NIXSolutions: Captcha Distinguishes People from Bots with Generated Images

The hCaptcha service began generating images with neural networks to distinguish people from bots on the Internet, it was noticed by reddit users. In addition, more complex questions are now used in the captcha: you need to recognize not only the object, but also its characteristics, for example, cats with short hair.


According to some estimates, bots are already almost equal in activity on the Internet with people. To separate them from people, sites use different approaches. For example, you can monitor quick actions and other non-human-like activity. Another popular way to detect bots is captcha, that is, a task that is simple for a person, but difficult for algorithms. Most often, captchas show several images and ask you to select objects on them, for example, cars or fire hydrants. To make things more difficult, noise and other distortions are usually added to images. But since computer vision algorithms are developing very quickly, this is often no longer enough.

Users of the r/artificial subreddit noticed that hCaptcha, one of the popular captcha services, now uses images generated by algorithms to separate people from bots. They suggested that the service uses people’s answers as data markup in order to further train algorithms and improve the quality of generation.

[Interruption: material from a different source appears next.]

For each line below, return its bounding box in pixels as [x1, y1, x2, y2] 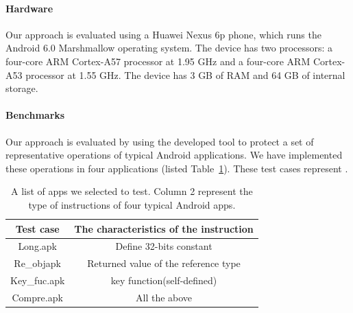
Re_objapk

Despite the fact that the images look quite high quality, you can see artifacts on them that are typical for neural network generation algorithms, says N+1. For example, an image of a plate might have a smudged edge that blends into what looks like a fork, and instead of a photo of a bird, the service often shows something that resembles a bird in shape but is very different from a real animal.

The fact that hCaptcha has begun to use modern generative algorithms is indirectly indicated by one of the tasks in which the user is shown detailed cookies in the shape of animals. The qualitative combination of such concepts in one subject (in this case, a cookie and an animal) has until recently been a weakness of generative algorithms, and this is often what developers of recent neural network models based on CLIP or similar approaches highlight, notes NIXSolutions. For example, the developers of DALL-E demonstrated in the announcement how their algorithm generates an avocado-shaped chair.

Another complication of captcha is that now the user needs to select not only the specified item, but also pay attention to its characteristics. For example, in one of the tasks you need to separate the potted plants standing on the table from those hanging from the ceiling.